Without the hyperbole it is a one man studio effort by long time Sydney underground stalwart who has brought in a diverse cast of musicians: Jim Denley (sax & flute), Christian Houllemare (bass & harmonica), Alex Crowfoot (vox & flute), Donna Amini (vox), Marge Smith (bass clarinet), Brian Hall (guitar), Joseph Leonard (bass & steel guitar), Rory Toomey (percussion), Niveen Abdelatty (trumpet), John Maddox (bass), Tim Batson (synths & farfisa), Kavi Samut (flute) and Jayson McBride (trombone). Which sounds generally the making of a fairly traditional setup, if it wasn’t seen from a point of construction with some parts sampling methodology and some the layering techniques of a studio magician. Such an invocation loses itself back into that hyperbole, as indeed track ‘Majik Chimes’ would suggest.

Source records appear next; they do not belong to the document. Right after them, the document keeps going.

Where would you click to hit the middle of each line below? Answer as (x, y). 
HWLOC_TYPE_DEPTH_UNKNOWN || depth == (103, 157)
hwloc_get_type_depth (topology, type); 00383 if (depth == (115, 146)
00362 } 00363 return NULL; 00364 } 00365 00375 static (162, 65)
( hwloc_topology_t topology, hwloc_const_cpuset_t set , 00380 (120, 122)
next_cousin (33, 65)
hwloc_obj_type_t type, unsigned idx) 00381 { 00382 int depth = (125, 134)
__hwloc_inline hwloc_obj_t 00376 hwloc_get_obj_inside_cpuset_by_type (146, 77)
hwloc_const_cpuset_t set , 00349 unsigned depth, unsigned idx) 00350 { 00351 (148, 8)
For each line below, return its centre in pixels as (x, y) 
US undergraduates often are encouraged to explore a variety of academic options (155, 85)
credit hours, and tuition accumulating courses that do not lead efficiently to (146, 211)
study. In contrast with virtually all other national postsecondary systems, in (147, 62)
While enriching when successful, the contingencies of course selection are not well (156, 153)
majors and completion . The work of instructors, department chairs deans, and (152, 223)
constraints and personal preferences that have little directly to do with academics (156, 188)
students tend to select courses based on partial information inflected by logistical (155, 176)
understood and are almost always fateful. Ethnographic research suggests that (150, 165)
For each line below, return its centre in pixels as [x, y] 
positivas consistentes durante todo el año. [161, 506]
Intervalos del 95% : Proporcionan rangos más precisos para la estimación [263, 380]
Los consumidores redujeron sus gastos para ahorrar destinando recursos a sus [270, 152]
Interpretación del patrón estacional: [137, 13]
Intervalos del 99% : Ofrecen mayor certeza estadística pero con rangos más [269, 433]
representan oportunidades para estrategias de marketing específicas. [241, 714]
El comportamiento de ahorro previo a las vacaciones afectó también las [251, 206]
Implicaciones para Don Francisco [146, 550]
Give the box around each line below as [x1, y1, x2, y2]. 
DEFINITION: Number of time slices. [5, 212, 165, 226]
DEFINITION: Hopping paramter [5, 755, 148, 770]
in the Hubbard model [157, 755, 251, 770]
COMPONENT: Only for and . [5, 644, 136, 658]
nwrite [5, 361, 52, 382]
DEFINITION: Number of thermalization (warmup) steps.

It is the kind of loose solipsism of which musicians are quite fond. Quite a good story for children and a line which captured a generation not so long ago, indeed this album reeks of a sense of sixties nostalgia, or perhaps just the loose and wild landscapes of sound that were being created in that time. It captures at times the whole of the exotica oeuvre, all steel guitars and liquid sound, mixed in with a deft orientalist palate that marches straight into the territory created by a few English lads. It takes this sensibility and infuses it with sampling tricks, some insightful lyrics (which are slightly oblique), and almost ends up with a full blown psychedelic Brit pop album. The best example of this is in the track ‘I know, you said’ with its over joyous strutting bass, vocal chorus ‘bah bah bah bah..’, finger clicks, trumpet and a groove attack percussion combined with a spoken lyrical moral story. ‘Shackle and Kites’ also stakes claim to this territory, bright well written psychedelic pop with some very strange lyrics, which is essentially a love song.

Indeed I would contend that Deviant Nature is a love song in general, or that Kevin Purdy is in love, which generally translates into a highly listenable musical affair.